### PROVIDED MATERIAL
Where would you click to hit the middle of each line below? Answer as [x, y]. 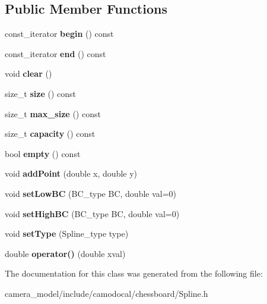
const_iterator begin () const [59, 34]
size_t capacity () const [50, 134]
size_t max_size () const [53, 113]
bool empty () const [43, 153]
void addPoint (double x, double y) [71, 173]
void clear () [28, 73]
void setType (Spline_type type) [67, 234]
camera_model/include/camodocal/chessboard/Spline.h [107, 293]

==

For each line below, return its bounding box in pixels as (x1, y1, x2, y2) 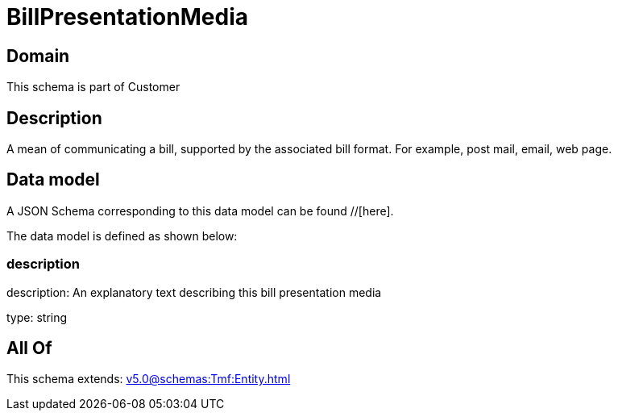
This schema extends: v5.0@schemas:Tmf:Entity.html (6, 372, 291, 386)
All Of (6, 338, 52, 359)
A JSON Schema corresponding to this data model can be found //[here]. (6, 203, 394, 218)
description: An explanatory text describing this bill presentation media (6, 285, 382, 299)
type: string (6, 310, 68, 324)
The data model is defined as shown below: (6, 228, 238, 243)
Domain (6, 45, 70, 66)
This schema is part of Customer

### EXERCISE DIRECTIONS
Extract from the listing above the lines between the line containing "description: An explanatory" and the line containing "This schema is part of Customer", keeping both of those lines. Output nothing else.

### WRITTEN RESPONSE
description: An explanatory text describing this bill presentation media (6, 285, 382, 299)
type: string (6, 310, 68, 324)
The data model is defined as shown below: (6, 228, 238, 243)
Domain (6, 45, 70, 66)
This schema is part of Customer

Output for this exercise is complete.